Location
- 4330 16 St SW Calgary, Alberta Canada

Information
- Type: Private
- Motto: Attendo ad Excellsiora (Attention to Excellence)
- Established: 1985
- School board: Rundle College Society
- Junior High Principal: Anna Miller
- Senior High Principal: Allison Belt
- Grades: Grades 7-12
- Colours: Burgundy and Grey
- Mascot: Coby the Cobra
- Feeder schools: Rundle College Primary/Elementary School
- Website: www.rundle.ab.ca

= Rundle College Jr/Sr High School =

The Rundle College junior and senior high program is part of Rundle College Society, an independent, co-ed, day school in Calgary, Alberta.

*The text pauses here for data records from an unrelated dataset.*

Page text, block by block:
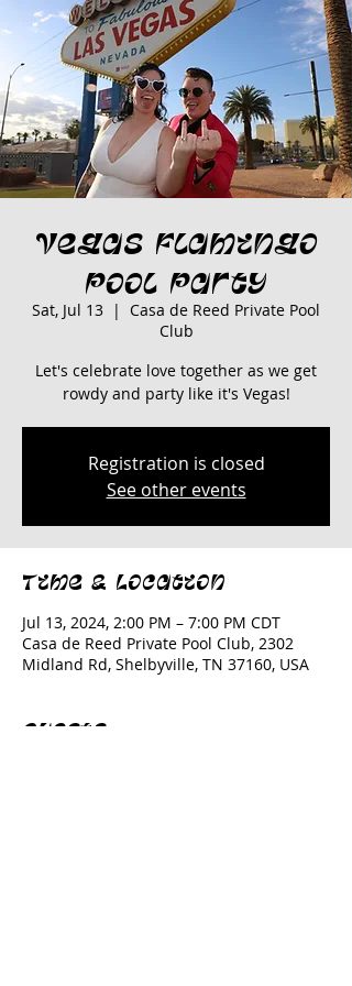
Vegas Flamingo
Pool Party
Sat, Jul 13
  |
Casa de Reed Private Pool
Club
Let's celebrate love together as we get
rowdy and party like it's Vegas!
Registration is closed
See other events
Time & Location
Jul 13, 2024, 2:00 PM – 7:00 PM CDT
Casa de Reed Private Pool Club, 2302
Midland Rd, Shelbyville, TN 37160, USA
Guests
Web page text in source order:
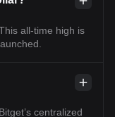
all-time high is
centralized
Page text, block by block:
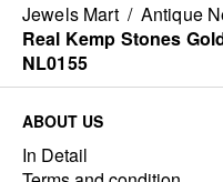
Jewels Mart / Antique
Real Kemp Stones
NL0155
ABOUT US
In Detail
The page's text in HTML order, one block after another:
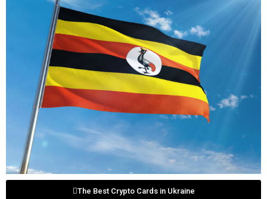
The Best Crypto Cards in Ukraine
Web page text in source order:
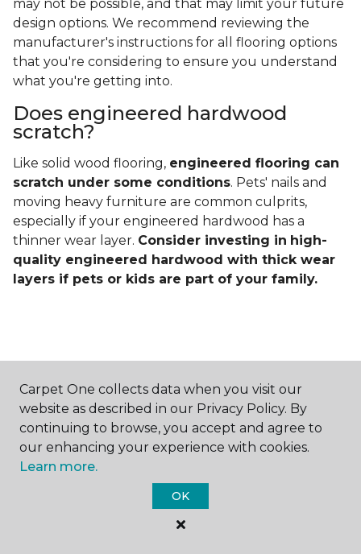
may not be possible, and that may limit your future
design options. We recommend reviewing the
manufacturer's instructions for all flooring options
that you're considering to ensure you understand
what you're getting into.
Does engineered hardwood
scratch?
Like solid wood flooring, engineered flooring can
scratch under some conditions. Pets' nails and
moving heavy furniture are common culprits,
especially if your engineered hardwood has a
thinner wear layer. Consider investing in high-
quality engineered hardwood with thick wear
layers if pets or kids are part of your family.
Contact Us
NAME
Carpet One collects data when you visit our
website as described in our Privacy Policy. By
continuing to browse, you accept and agree to
our enhancing your experience with cookies.
Learn more.
OK
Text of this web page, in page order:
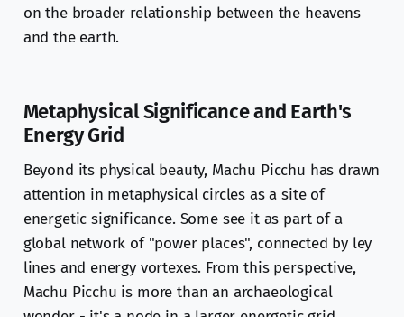
on the broader relationship between the heavens
and the earth.
Metaphysical Significance and Earth's
Energy Grid
Beyond its physical beauty, Machu Picchu has drawn
attention in metaphysical circles as a site of
energetic significance. Some see it as part of a
global network of "power places", connected by ley
lines and energy vortexes. From this perspective,
Machu Picchu is more than an archaeological
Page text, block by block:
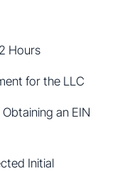
Hours
for the LLC
an EIN
Initial
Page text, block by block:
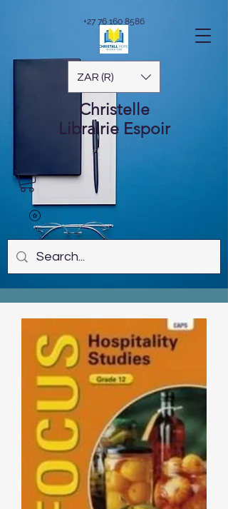
ZAR (R)
Christelle
Librairie Espoir
+27 76 160 8586
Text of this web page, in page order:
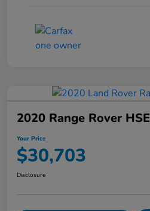
2020 Range Rover HSE
Your Price
$30,703
Disclosure
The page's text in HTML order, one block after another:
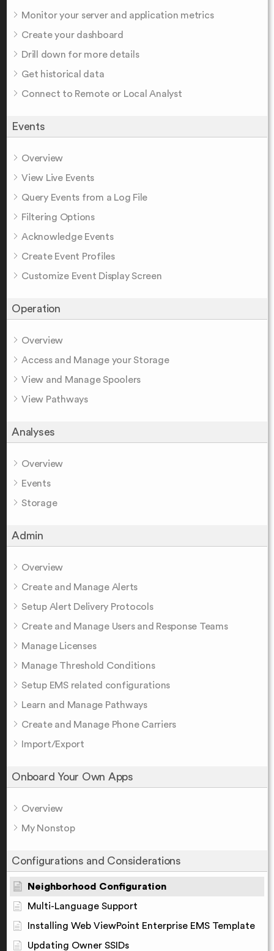
Monitor your server and application metrics
Create your dashboard
Drill down for more details
Get historical data
Connect to Remote or Local Analyst
Events
Overview
View Live Events
Query Events from a Log File
Filtering Options
Acknowledge Events
Create Event Profiles
Customize Event Display Screen
Operation
Overview
Access and Manage your Storage
View and Manage Spoolers
View Pathways
Analyses
Overview
Events
Storage
Admin
Overview
Create and Manage Alerts
Setup Alert Delivery Protocols
Create and Manage Users and Response Teams
Manage Licenses
Manage Threshold Conditions
Setup EMS related configurations
Learn and Manage Pathways
Create and Manage Phone Carriers
Import/Export
Onboard Your Own Apps
Overview
My Nonstop
Configurations and Considerations
Neighborhood Configuration
Multi-Language Support
Installing Web ViewPoint Enterprise EMS Template
Updating Owner SSIDs
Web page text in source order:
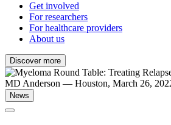
Get involved
For researchers
For healthcare providers
About us
Discover more
News
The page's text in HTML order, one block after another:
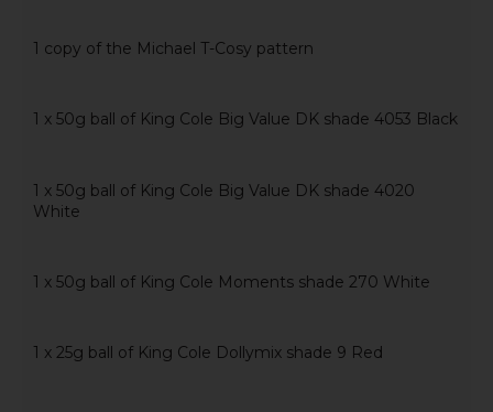
1 copy of the Michael T-Cosy pattern
1 x 50g ball of King Cole Big Value DK shade 4053 Black
1 x 50g ball of King Cole Big Value DK shade 4020
White
1 x 50g ball of King Cole Moments shade 270 White
1 x 25g ball of King Cole Dollymix shade 9 Red
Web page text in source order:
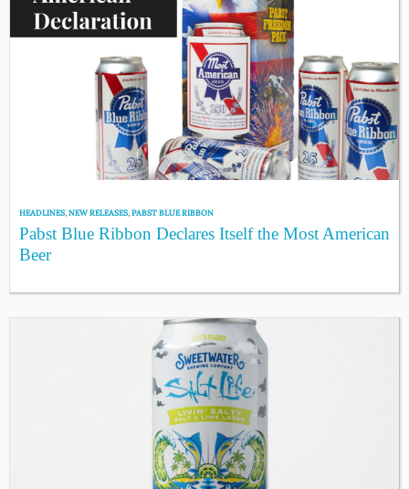
HEADLINES,NEW RELEASES,PABST BLUE RIBBON
Pabst Blue Ribbon Declares Itself the Most American
Beer
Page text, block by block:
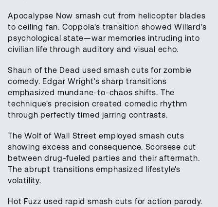
Apocalypse Now smash cut from helicopter blades
to ceiling fan. Coppola's transition showed Willard's
psychological state—war memories intruding into
civilian life through auditory and visual echo.
Shaun of the Dead used smash cuts for zombie
comedy. Edgar Wright's sharp transitions
emphasized mundane-to-chaos shifts. The
technique's precision created comedic rhythm
through perfectly timed jarring contrasts.
The Wolf of Wall Street employed smash cuts
showing excess and consequence. Scorsese cut
between drug-fueled parties and their aftermath.
The abrupt transitions emphasized lifestyle's
volatility.
Hot Fuzz used rapid smash cuts for action parody.
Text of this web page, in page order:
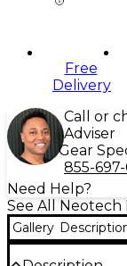
Free
Delivery
Call or
Adviser
Gear
855-
Need Help?
See All Neotech
Gallery
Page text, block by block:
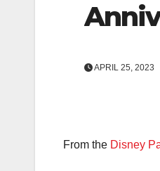
APRIL 25, 2023
From the Disney
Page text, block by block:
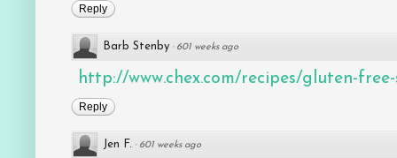
Reply
Barb Stenby · 601 weeks ago
http://www.chex.com/recipes/gluten-free-
Reply
Jen F. · 601 weeks ago
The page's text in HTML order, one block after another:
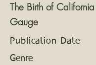
The Birth of
Gauge
Publication Date
Genre
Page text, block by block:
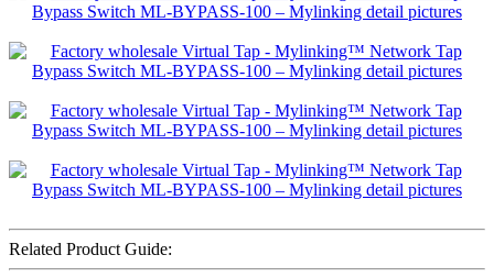
Related Product Guide:
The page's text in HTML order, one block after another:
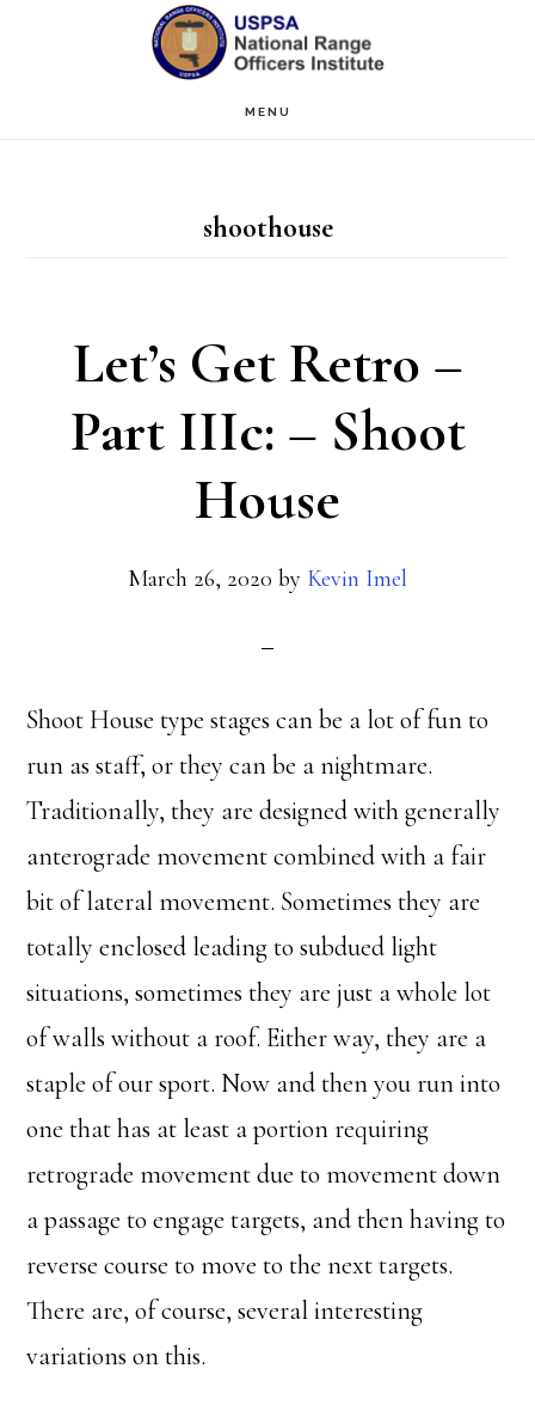
MENU
shoothouse
Let’s Get Retro –
Part IIIc: – Shoot
House
March 26, 2020 by Kevin Imel
Shoot House type stages can be a lot of fun to
run as staff, or they can be a nightmare.
Traditionally, they are designed with generally
anterograde movement combined with a fair
bit of lateral movement. Sometimes they are
totally enclosed leading to subdued light
situations, sometimes they are just a whole lot
of walls without a roof. Either way, they are a
staple of our sport. Now and then you run into
one that has at least a portion requiring
retrograde movement due to movement down
a passage to engage targets, and then having to
reverse course to move to the next targets.
There are, of course, several interesting
variations on this.
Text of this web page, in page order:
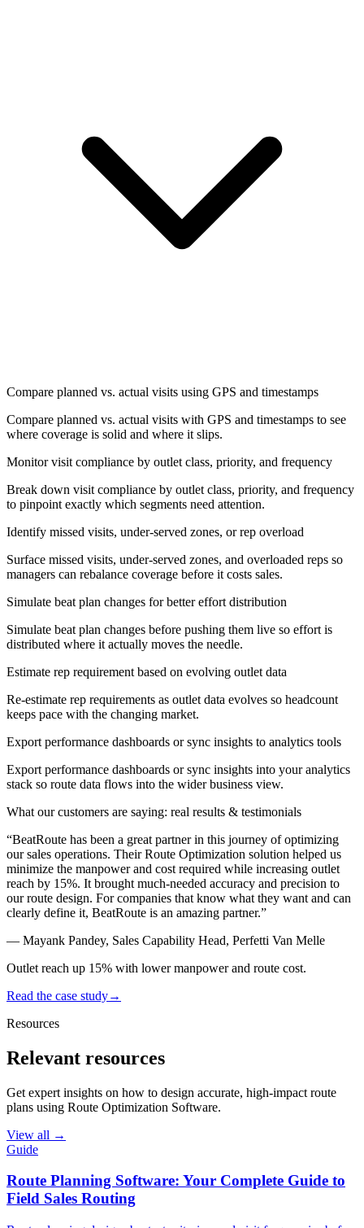
Compare planned vs. actual visits using GPS and timestamps
Compare planned vs. actual visits with GPS and timestamps to see
where coverage is solid and where it slips.
Monitor visit compliance by outlet class, priority, and frequency
Break down visit compliance by outlet class, priority, and frequency
to pinpoint exactly which segments need attention.
Identify missed visits, under-served zones, or rep overload
Surface missed visits, under-served zones, and overloaded reps so
managers can rebalance coverage before it costs sales.
Simulate beat plan changes for better effort distribution
Simulate beat plan changes before pushing them live so effort is
distributed where it actually moves the needle.
Estimate rep requirement based on evolving outlet data
Re-estimate rep requirements as outlet data evolves so headcount
keeps pace with the changing market.
Export performance dashboards or sync insights to analytics tools
Export performance dashboards or sync insights into your analytics
stack so route data flows into the wider business view.
What our customers are saying: real results & testimonials
“BeatRoute has been a great partner in this journey of optimizing
our sales operations. Their Route Optimization solution helped us
minimize the manpower and cost required while increasing outlet
reach by 15%. It brought much-needed accuracy and precision to
our route design. For companies that know what they want and can
clearly define it, BeatRoute is an amazing partner.”
— Mayank Pandey, Sales Capability Head, Perfetti Van Melle
Outlet reach up 15% with lower manpower and route cost.
Read the case study→
Resources
Relevant resources
Get expert insights on how to design accurate, high-impact route
plans using Route Optimization Software.
View all →
Guide
Route Planning Software: Your Complete Guide to
Field Sales Routing
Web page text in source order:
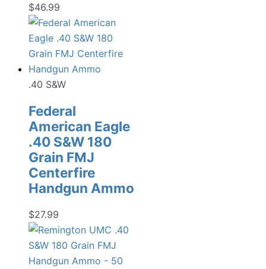
$46.99
.40 S&W
Federal
American Eagle
.40 S&W 180
Grain FMJ
Centerfire
Handgun Ammo
$27.99
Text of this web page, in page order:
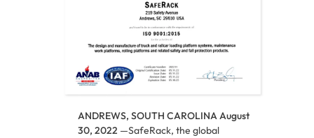
ANDREWS, SOUTH CAROLINA August
30, 2022 —SafeRack, the global
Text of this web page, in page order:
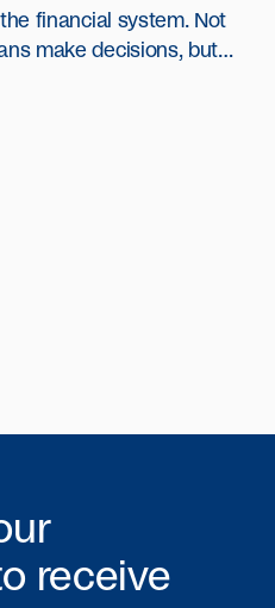
financial system. Not
make decisions, but
receive
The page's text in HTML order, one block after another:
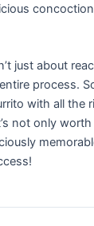
just ⁢about
process.
with ​all the
not⁣ only
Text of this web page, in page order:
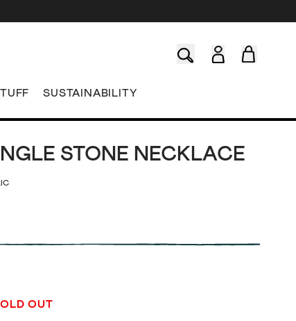
SUSTAINABILITY
STONE NECKLACE
OUT
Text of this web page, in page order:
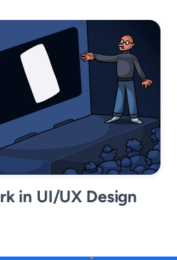
in UI/UX Design
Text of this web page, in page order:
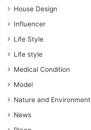
House Design
Influencer
Life Style
Life style
Medical Condition
Model
Nature and Environment
News
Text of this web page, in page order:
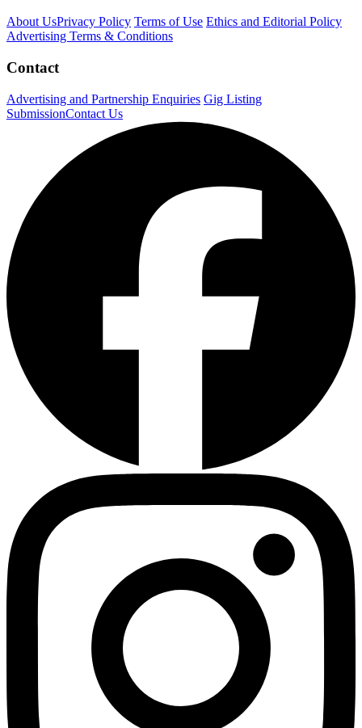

The junior and senior high program is for students in Grade 7 to 12. Rundle also offers the Rundle College primary and elementary school program on the same campus. Rundle College was ranked the fifth best secondary school in Alberta in 2024, based on academic parameters. Rundle College Society is also includes Rundle Academy, a school for students with learning disabilities in Grades 4 to 12, and Rundle Studio, an online school for students in Grades 7-11.

==Athletics==
Rundle offers teams for the following sports:
- Basketball
- Football
- Volleyball
- Soccer
- Wrestling
- Golf
- Cross Country Running
- Badminton
- Rugby
- Track and Field
- Badminton
- Esports

==Co-curricular activities==
In addition to the athletic programs offered by Rundle College, there are also a number of co-curricular clubs run by teachers and students:

=== Arts ===
- Jazz Band
- Art Club
- Drama Production
- Yearbook Club
- Glee Club
- Winter Community Event
- Pom Squad

=== Intellectual Pursuits ===
- Speech and Debate
- Reach for the Top
- Science Olympics
- Chess Club
- Think Like a Doctor Club
- Library Leadership
- Eco Club
- Robotics team
- GETT Club (Girls Exploring Trades and Technology)

=== Character ===
- WEB Ambassadors
- L.E.A.D.E.R.S. Council
- PASS (People About Standing up for Social Change) Club
- Open Parachute Character Program
- Assembly Leaders
- House Teams
- Homeroom Advisory Program
- Art Club
- C.A.U.S.E Club (Community Volunteering)
- Speech and Debate
- Peer Support
- Photography Club
- Prefects
- Reach for the Top
- Robotics Club
- Drama Club/Annual Production
- Science Olympics
- Yearbook
- Business Club

==Dress==
Rundle College is a uniform school.

==Facilities==
The Rundle College junior and senior high programs are in the R.C. Conklin building. Built in 2005, the R.C. Conklin building is a modern facility located on 20 acres of land boasting exceptional mountain and meadow views, a park-like setting, and close proximity to high-speed and bus transit.

Rundle College students have access to multiple gymnasia, performing arts spaces, outdoor classrooms, technology centres, an artificial turf playing field, wrestling room, fitness centre, and a large gathering space/cafeteria.